WHAT IS BEING ASKED: Find the line with "realistic business plan" in the records below, then please transcribe it and every later line exactly, omitting the pictures and adding nothing.

[Data excerpts]
────
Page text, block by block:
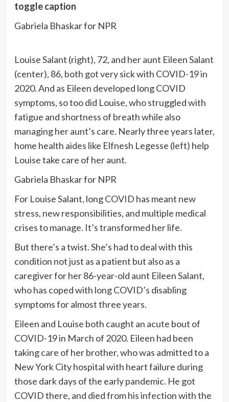
toggle caption
Gabriela Bhaskar for NPR
Louise Salant (right), 72, and her aunt Eileen Salant
(center), 86, both got very sick with COVID-19 in
2020. And as Eileen developed long COVID
symptoms, so too did Louise, who struggled with
fatigue and shortness of breath while also
managing her aunt’s care. Nearly three years later,
home health aides like Elfnesh Legesse (left) help
Louise take care of her aunt.
Gabriela Bhaskar for NPR
For Louise Salant, long COVID has meant new
stress, new responsibilities, and multiple medical
crises to manage. It’s transformed her life.
But there’s a twist. She’s had to deal with this
condition not just as a patient but also as a
caregiver for her 86-year-old aunt Eileen Salant,
who has coped with long COVID’s disabling
symptoms for almost three years.
Eileen and Louise both caught an acute bout of
COVID-19 in March of 2020. Eileen had been
taking care of her brother, who was admitted to a
New York City hospital with heart failure during
those dark days of the early pandemic. He got
COVID there, and died from his infection with the
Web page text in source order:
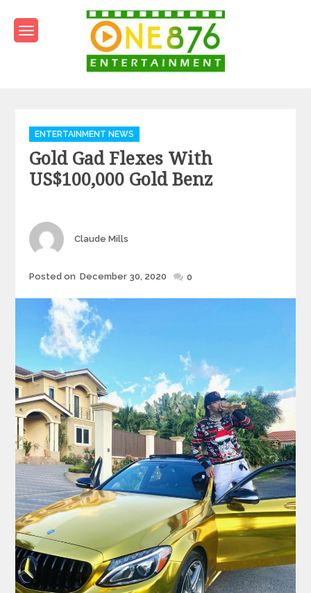
content
Categories
ENTERTAINMENT NEWS
Gold Gad Flexes With
US$100,000 Gold Benz
Author
Claude Mills
Posted
Posted on December 30, 2020 0
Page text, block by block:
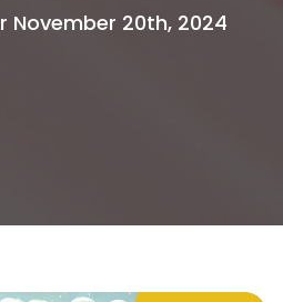
November 20th, 2024
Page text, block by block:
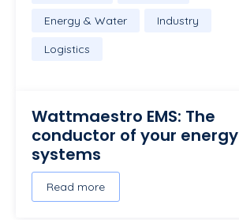
Energy & Water
Industry
Logistics
Wattmaestro EMS: The
conductor of your energy
systems
Read more
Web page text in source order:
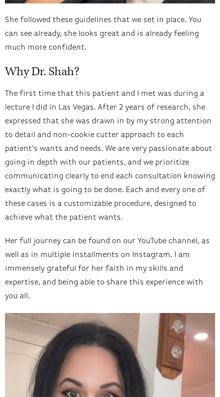
She followed these guidelines that we set in place. You
can see already, she looks great and is already feeling
much more confident.
Why Dr. Shah?
The first time that this patient and I met was during a
lecture I did in Las Vegas. After 2 years of research, she
expressed that she was drawn in by my strong attention
to detail and non-cookie cutter approach to each
patient’s wants and needs. We are very passionate about
going in depth with our patients, and we prioritize
communicating clearly to end each consultation knowing
exactly what is going to be done. Each and every one of
these cases is a customizable procedure, designed to
achieve what the patient wants.
Her full journey can be found on our YouTube channel, as
well as in multiple installments on Instagram. I am
immensely grateful for her faith in my skills and
expertise, and being able to share this experience with
you all.
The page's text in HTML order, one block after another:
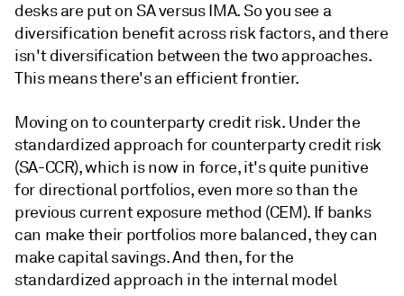
desks are put on SA versus IMA. So you see a
diversification benefit across risk factors, and there
isn't diversification between the two approaches.
This means there's an efficient frontier.
Moving on to counterparty credit risk. Under the
standardized approach for counterparty credit risk
(SA-CCR), which is now in force, it's quite punitive
for directional portfolios, even more so than the
previous current exposure method (CEM). If banks
can make their portfolios more balanced, they can
make capital savings. And then, for the
standardized approach in the internal model
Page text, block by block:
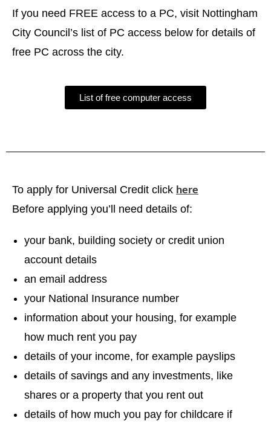
If you need FREE access to a PC, visit Nottingham
City Council’s list of PC access below for details of
free PC across the city.
List of free computer access
To apply for Universal Credit click here
Before applying you’ll need details of:
your bank, building society or credit union
account details
an email address
your National Insurance number
information about your housing, for example
how much rent you pay
details of your income, for example payslips
details of savings and any investments, like
shares or a property that you rent out
details of how much you pay for childcare if
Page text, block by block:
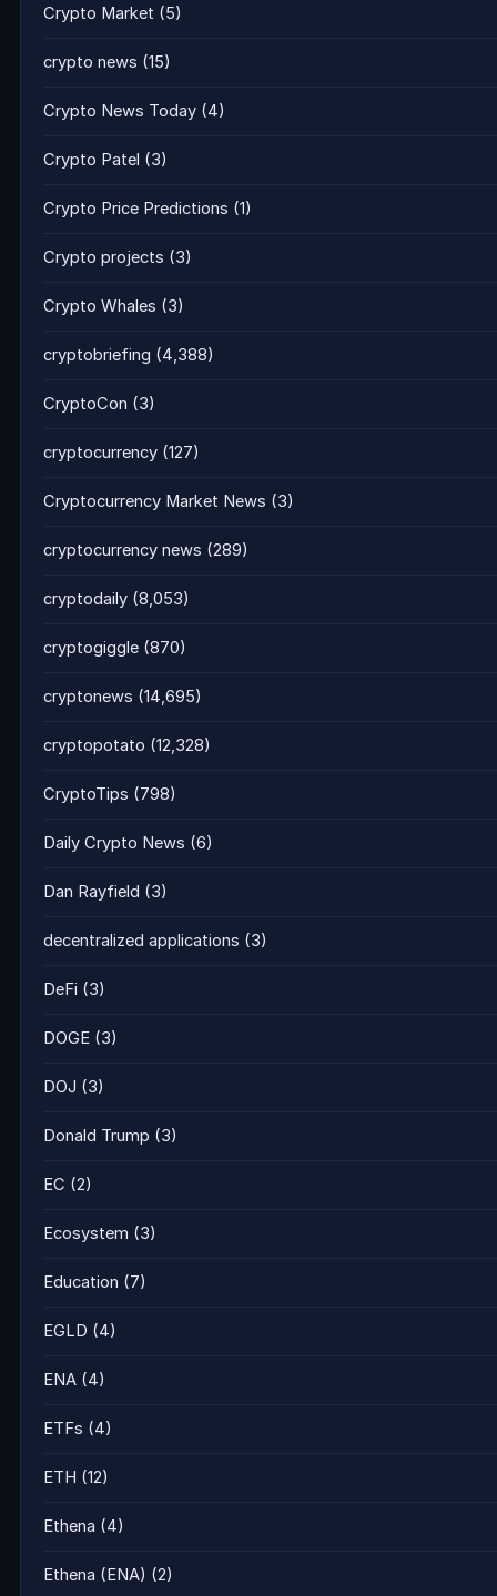
Crypto Market (5)
crypto news (15)
Crypto News Today (4)
Crypto Patel (3)
Crypto Price Predictions (1)
Crypto projects (3)
Crypto Whales (3)
cryptobriefing (4,388)
CryptoCon (3)
cryptocurrency (127)
Cryptocurrency Market News (3)
cryptocurrency news (289)
cryptodaily (8,053)
cryptogiggle (870)
cryptonews (14,695)
cryptopotato (12,328)
CryptoTips (798)
Daily Crypto News (6)
Dan Rayfield (3)
decentralized applications (3)
DeFi (3)
DOGE (3)
DOJ (3)
Donald Trump (3)
EC (2)
Ecosystem (3)
Education (7)
EGLD (4)
ENA (4)
ETFs (4)
ETH (12)
Ethena (4)
Ethena (ENA) (2)
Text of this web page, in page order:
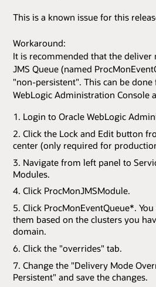
This is a known issue for this
Workaround:
It is recommended that the
JMS Queue (named
"non-persistent". This can be
WebLogic Administration Console
Login to Oracle WebLogic
Click the Lock and Edit button
center (only required for
Navigate from left panel to
Modules.
Click ProcMonJMSModule.
Click ProcMonEventQueue*.
them based on the clusters you
domain.
Click the "overrides" tab.
Change the "Delivery Mode
Persistent" and save the changes.
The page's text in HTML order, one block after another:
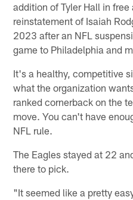
addition of Tyler Hall in
reinstatement of Isaiah
2023 after an NFL
game to Philadelphia and
It's a healthy, competitive
what the organization
ranked cornerback on the
move. You can't have
NFL rule.
The Eagles stayed at 22
there to pick.
"It seemed like a pretty
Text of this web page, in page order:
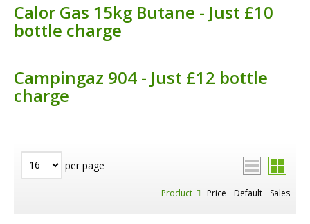
Calor Gas 15kg Butane - Just £10
bottle charge
Campingaz 904 - Just £12 bottle
charge
per page
Product Price Default Sales
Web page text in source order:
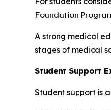
Foundation
A strong medical
stages of medical
Student Support
Student support is
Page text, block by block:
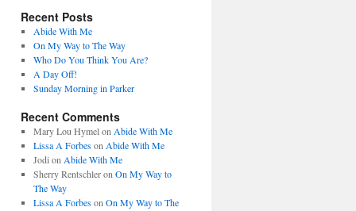
Recent Posts
Abide With Me
On My Way to The Way
Who Do You Think You Are?
A Day Off!
Sunday Morning in Parker
Recent Comments
Mary Lou Hymelon Abide With Me
Lissa A Forbeson Abide With Me
Jodi on Abide With Me
Sherry Rentschleron On My Way to
The Way
Lissa A Forbeson On My Way to The
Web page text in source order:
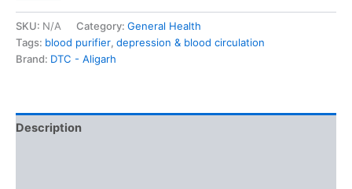
SKU: N/A Category: General Health
Tags: blood purifier, depression & blood circulation
Brand: DTC - Aligarh
Description
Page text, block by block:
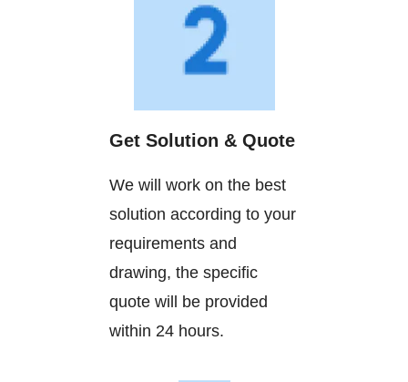
Get Solution & Quote
We will work on the best
solution according to your
requirements and
drawing, the specific
quote will be provided
within 24 hours.
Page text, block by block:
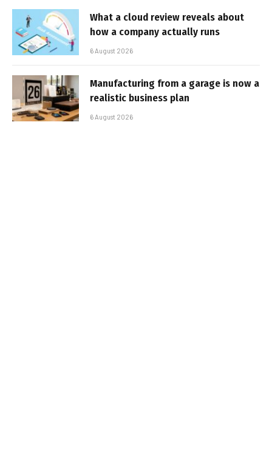
What a cloud review reveals about
how a company actually runs
6 August 2026
Manufacturing from a garage is now a
realistic business plan
6 August 2026
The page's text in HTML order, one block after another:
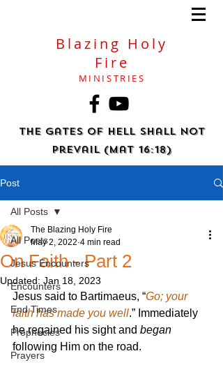
Blazing Holy
Fire
MINISTRIES
The gates of hell shall not
prevail (Mat 16:18)
Post
All Posts
Jesus Encounters
Encounters
End Times
Prophecies
Prayers
All Posts
On Faith - Part 2
The Blazing Holy Fire
May 2, 2022 4 min read
Updated: Jan 18, 2023
Jesus said to Bartimaeus, “Go; your
faith has made you well.” Immediately
he regained his sight and began
following Him on the road.
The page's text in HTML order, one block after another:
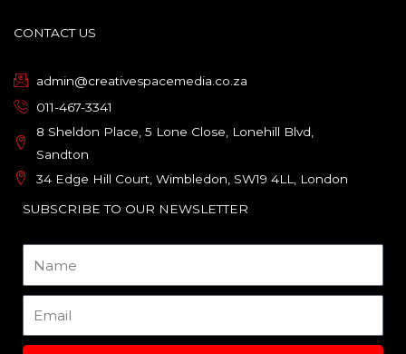
o
o
g
r
CONTACT US
admin@creativespacemedia.co.za
011-467-3341
8 Sheldon Place, 5 Lone Close, Lonehill Blvd,
Sandton
34 Edge Hill Court, Wimbledon, SW19 4LL, London
SUBSCRIBE TO OUR NEWSLETTER
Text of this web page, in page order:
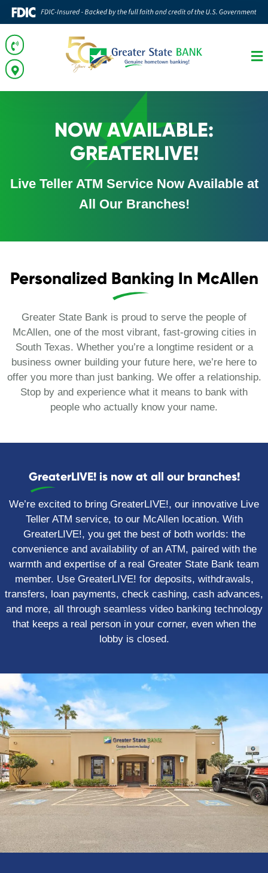
NOW AVAILABLE:
GREATERLIVE!
Live Teller ATM Service Now Available at
All Our Branches!
Personalized Banking In McAllen
Greater State Bank is proud to serve the people of
McAllen, one of the most vibrant, fast-growing cities in
South Texas. Whether you’re a longtime resident or a
business owner building your future here, we’re here to
offer you more than just banking. We offer a relationship.
Stop by and experience what it means to bank with
people who actually know your name.
GreaterLIVE! is now at all our branches!
We’re excited to bring GreaterLIVE!, our innovative Live
Teller ATM service, to our McAllen location. With
GreaterLIVE!, you get the best of both worlds: the
convenience and availability of an ATM, paired with the
warmth and expertise of a real Greater State Bank team
member. Use GreaterLIVE! for deposits, withdrawals,
transfers, loan payments, check cashing, cash advances,
and more, all through seamless video banking technology
that keeps a real person in your corner, even when the
lobby is closed.
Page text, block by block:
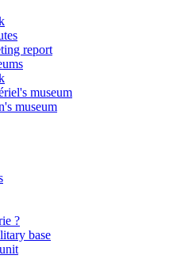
────
FINISHED EXERCISE:
realistic business plan
6 August 2026
The page's text in HTML order, one block after another:
Blazing Holy
Fire
MINISTRIES
The gates of hell shall not
prevail (Mat 16:18)
Post
All Posts
Jesus Encounters
Encounters
End Times
Prophecies
Prayers
All Posts
On Faith - Part 2
The Blazing Holy Fire
May 2, 2022 4 min read
Updated: Jan 18, 2023
Jesus said to Bartimaeus, “Go; your
faith has made you well.” Immediately
he regained his sight and began
following Him on the road.
The page's text in HTML order, one block after another:
o
o
g
r
CONTACT US
admin@creativespacemedia.co.za
011-467-3341
8 Sheldon Place, 5 Lone Close, Lonehill Blvd,
Sandton
34 Edge Hill Court, Wimbledon, SW19 4LL, London
SUBSCRIBE TO OUR NEWSLETTER
Text of this web page, in page order:
NOW AVAILABLE:
GREATERLIVE!
Live Teller ATM Service Now Available at
All Our Branches!
Personalized Banking In McAllen
Greater State Bank is proud to serve the people of
McAllen, one of the most vibrant, fast-growing cities in
South Texas. Whether you’re a longtime resident or a
business owner building your future here, we’re here to
offer you more than just banking. We offer a relationship.
Stop by and experience what it means to bank with
people who actually know your name.
GreaterLIVE! is now at all our branches!
We’re excited to bring GreaterLIVE!, our innovative Live
Teller ATM service, to our McAllen location. With
GreaterLIVE!, you get the best of both worlds: the
convenience and availability of an ATM, paired with the
warmth and expertise of a real Greater State Bank team
member. Use GreaterLIVE! for deposits, withdrawals,
transfers, loan payments, check cashing, cash advances,
and more, all through seamless video banking technology
that keeps a real person in your corner, even when the
lobby is closed.
Page text, block by block:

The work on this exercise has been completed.